# Is this bed safe for my hedgehog?



## Desperodo (Dec 12, 2010)

This is a "Super Pet Super Sleepers" I found, and was wondering if it was safe for my hedgie to use. It would keep him warm, and it looks comfortable. But I'm a little bit worried about the fuzzy stuff getting caught on his feet. What do you think?


----------



## abrowndog (Nov 26, 2010)

BIG NO from an inexperienced owner. I bought the same bed for her carrier and on her way home, she had shredded chunks of fuzz off the bed. She had it tangled in her whiskers, her teeth and her feet and that was with short nails. It was also coming apart at the seems and now that I know a bit more, it was a complete toe hazard. Run it back to the store and look in the for sale section for a hedgie bag.


----------



## hercsmom (Jul 6, 2010)

I would say a big no to this one also. Your hedgie could eat the fluff, and if they did it would probably cause intestinal blockage. Better not risking it.


----------



## susanaproenca (Aug 14, 2010)

no-no. I got a product similar to that one in the past (same material but smaller) just to caught Mustard trying to eat it...


----------



## zorropirate (Aug 13, 2010)

HAHAHA, sorry, NO NO NO !!!

This is not a hedgie friendly bed unless you do some modifications to it. 
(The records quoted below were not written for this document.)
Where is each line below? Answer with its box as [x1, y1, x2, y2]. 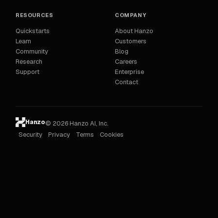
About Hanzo [115, 27, 153, 36]
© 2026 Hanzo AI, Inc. [45, 119, 109, 128]
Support [16, 68, 39, 76]
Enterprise [115, 68, 144, 76]
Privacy [48, 130, 70, 139]
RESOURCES [16, 12, 54, 19]
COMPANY [115, 12, 146, 19]
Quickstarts [16, 27, 50, 36]
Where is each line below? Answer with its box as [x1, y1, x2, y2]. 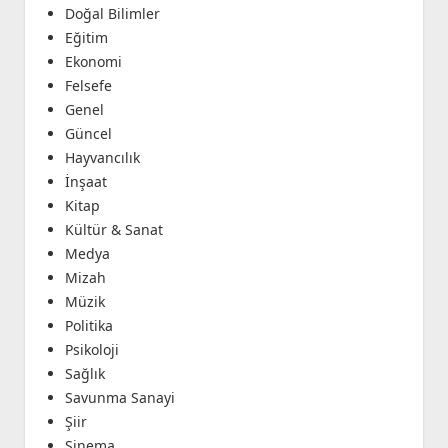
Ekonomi [64, 52, 122, 72]
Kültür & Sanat [64, 220, 163, 240]
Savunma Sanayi [64, 388, 175, 408]
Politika [64, 316, 113, 336]
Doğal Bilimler [64, 4, 160, 24]
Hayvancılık [64, 148, 140, 168]
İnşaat [64, 172, 107, 192]
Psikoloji [64, 340, 119, 360]
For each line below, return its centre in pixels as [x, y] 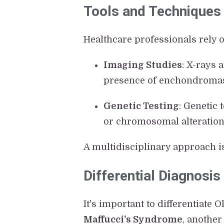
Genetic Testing [141, 106]
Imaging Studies [143, 65]
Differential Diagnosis [152, 176]
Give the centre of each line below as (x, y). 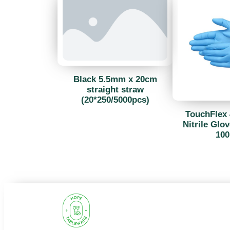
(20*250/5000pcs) (115, 100)
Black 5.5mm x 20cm (115, 79)
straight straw (115, 89)

Daisy and I found out the hard way, she too chewed all the pile of the fluff down the first few days and spent some time throwing up fluff. Poor baby.  

She was VERY attached to the bed though, so I modified it so that a layer of flannel now covers the fluffy material, I actually bought her another one and did the same thing to it, as she's VERY obsessed with this bed and very teritorial so I needed a back up so one can be washed.


----------